Tuesday, October 6, 2015

Book Review: The End (A Series of Unfortunate Events #13)

The Penultimate Peril (#12)
by  Lemony Snicket
Date Read:  10/06/15
Rating: ★ ★ 

**BEWARE: THIS REVIEW CONTAINS SPOILERS**

I was super excited to finish this series.  I was hoping for an exciting conclusion and some bombshells to wrap up our questions.  Unfortunately, that didn’t happen. While I didn’t think this book was quite as much as a letdown as some, it still didn’t meet my hopes and expectations.

This story took a strange turn as the Baudelaires ended up shipwrecked on a strange island.  There was a group of colonists who were basically in a cult.  The head of the cult was strange and conniving and completely just thrown in there.

With all the characters that had graced us again in the previous book, I expected this big schism or something between VFD and all the villains.  But no.  VFD gets completely forgotten in this book. We never learn what the big schism was that tore apart VFD. We never learn what the sugar bowl is or why it is important. What I felt the most frustrated at was that other characters DID know, but kept telling the children that there are things in the world children shouldn’t know. Seriously? He did that because he did not even know what the sugar bowl was. He just needed something for the plot to focus on for a while.

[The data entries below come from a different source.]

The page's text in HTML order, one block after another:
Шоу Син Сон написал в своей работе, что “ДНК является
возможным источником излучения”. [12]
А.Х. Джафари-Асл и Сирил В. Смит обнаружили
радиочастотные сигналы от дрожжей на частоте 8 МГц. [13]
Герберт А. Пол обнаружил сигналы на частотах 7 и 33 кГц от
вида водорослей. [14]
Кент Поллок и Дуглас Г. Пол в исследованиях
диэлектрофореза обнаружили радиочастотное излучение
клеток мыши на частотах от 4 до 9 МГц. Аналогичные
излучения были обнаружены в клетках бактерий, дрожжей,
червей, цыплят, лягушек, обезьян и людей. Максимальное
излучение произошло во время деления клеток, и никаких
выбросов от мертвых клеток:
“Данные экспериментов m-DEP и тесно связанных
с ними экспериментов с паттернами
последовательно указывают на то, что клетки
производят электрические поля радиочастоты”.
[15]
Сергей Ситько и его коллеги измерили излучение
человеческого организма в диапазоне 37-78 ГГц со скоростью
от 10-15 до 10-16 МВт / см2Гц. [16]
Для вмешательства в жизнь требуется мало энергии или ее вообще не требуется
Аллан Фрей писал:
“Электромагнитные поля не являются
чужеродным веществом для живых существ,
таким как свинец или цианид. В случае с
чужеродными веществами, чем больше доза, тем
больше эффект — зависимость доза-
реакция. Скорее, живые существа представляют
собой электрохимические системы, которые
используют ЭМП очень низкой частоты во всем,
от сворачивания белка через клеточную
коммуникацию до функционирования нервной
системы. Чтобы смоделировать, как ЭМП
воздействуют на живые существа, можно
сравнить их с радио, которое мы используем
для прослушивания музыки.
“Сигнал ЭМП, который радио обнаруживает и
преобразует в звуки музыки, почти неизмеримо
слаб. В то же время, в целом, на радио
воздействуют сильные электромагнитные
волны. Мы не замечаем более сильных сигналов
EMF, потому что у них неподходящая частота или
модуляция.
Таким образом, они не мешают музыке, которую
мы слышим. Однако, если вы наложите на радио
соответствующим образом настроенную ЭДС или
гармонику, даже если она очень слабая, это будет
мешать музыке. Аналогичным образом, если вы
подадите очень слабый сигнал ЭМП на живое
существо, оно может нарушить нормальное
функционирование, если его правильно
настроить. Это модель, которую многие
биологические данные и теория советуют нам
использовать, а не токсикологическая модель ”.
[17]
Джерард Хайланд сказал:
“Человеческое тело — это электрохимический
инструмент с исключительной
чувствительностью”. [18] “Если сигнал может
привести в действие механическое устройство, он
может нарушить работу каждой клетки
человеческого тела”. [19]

I feel as though Snicket (or the actual author) just wrote and never had an outline for his story. He didn’t know where it was going to go and that is why there were still so many unanswered questions.  Did the Quagmires die? We assume so with the whole “Great Unknown” line, but we don’t know for sure.  We assume The Baudelaire parents used the poison darts on Olaf’s parents making him an orphan, but we do not know why.  We finally discovered who Beatrice is, but we do not know why she left Lemony Snicket to be with Mr. Baudelaire instead.

The love story between Olaf and Kit was just thrown in there too.  While I appreciated that it showed Olaf’s compassionate side and that he wasn’t always evil, it came out of nowhere!  There should have been something that pointed to that when you go back to think about it. But there’s nothing. It just made the fact that they both died a little sadder.  When Olaf said that he lost his true love, I assumed it was Esme, but after that scene, you change to assume it was Kit.

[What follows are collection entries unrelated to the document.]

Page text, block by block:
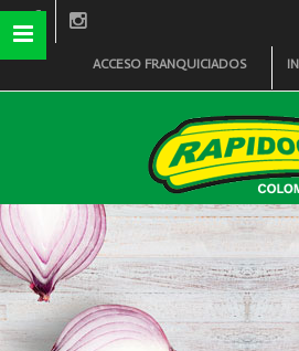
ACCESO FRANQUICIADOS
Desayuno
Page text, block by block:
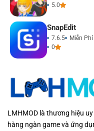
5.0
SnapEdit
7.6.5
Miễn Phí
0
LMHMOD là thương hiệu
hàng ngàn game và ứng
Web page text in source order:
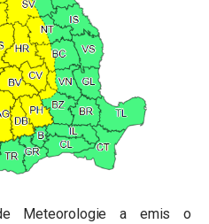
Meteorologie a emis o
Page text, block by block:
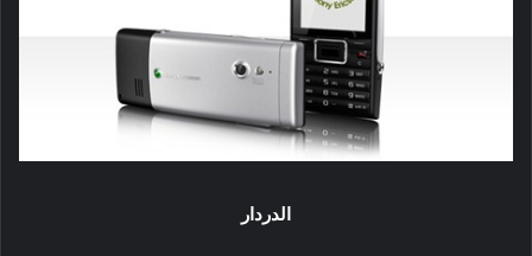
الدردار
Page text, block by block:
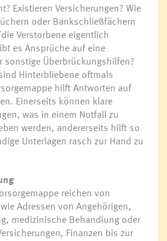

While I appreciate the theme of the book, that we can never know all the answers to life’s questions, this is still a story and there should have been more wrap up.  All stories end and we understand that the characters move on without us, but there is still a satisfactory ending to that specific story.

Although I did feel that we did get some answers if you paid attention to the details and the obscure side notes. It wasn’t quite as bad as I was expecting. I didn’t expect Chapter 14.  I didn’t like that he purposely held the information regarding the name of the boat that Violet discovers.  At least we only had to wait until the end of the chapter, but that just seemed to kind of be the theme throughout the series – he would pose questions or uncover information and not reveal it to the reader. Probably because it didn’t fit in with the story.  Another reviewer said something that I thought was interesting. When the children with staying with Esme Squallor, she mentioned that Beatrice had stolen from her, and the children didn’t react to this statement. If their mother was Beatrice, they should have reacted to that.  Another ploy from the author to try to prevent the reader from connecting Beatrice as their mother.

I also didn’t like the way the author handled the world. Yes, it’s a terrible place where terrible things can happen to good people, good people do bad things, and people die. But the lives of the Baudelaires were far from normal. I understand that the author was trying to tell us that even though bad things happen, you can’t run from it.  You have to persevere and live through it, otherwise you’ll miss the happiness in life too.  I just wish he could have done this in a more realistic way.

There was one point that he makes in this book though that really stood out to me.  He stated that “It is almost as if happiness is an acquired taste, like coconut cordial or ceviche, to which you can eventually become accustomed, but despair is something surprising each time you encounter it.”  This has really stuck with me ever since hearing it.


My final thought is that I listened to this as an audiobook, so as far as I’m aware, the children were on the boat going back to society. In my mind they made it.  However, another reviewer said the book actually had a picture at the end of the sea, with broken pieces of wood with one having the name “Beatrice” on it, implying the boat was shipwrecked again.  So either the Baudelaires drown or they became cast aways on another island. I think I’m glad I listened to the audiobook so that I can envision my own future for the Baudelaires where they raise Beatrice and grow old together.  I may pick up the Beatrice Letters at a later date to see if we get any other questions answered…but if all it does is pose more questions, I think I’ll skip it.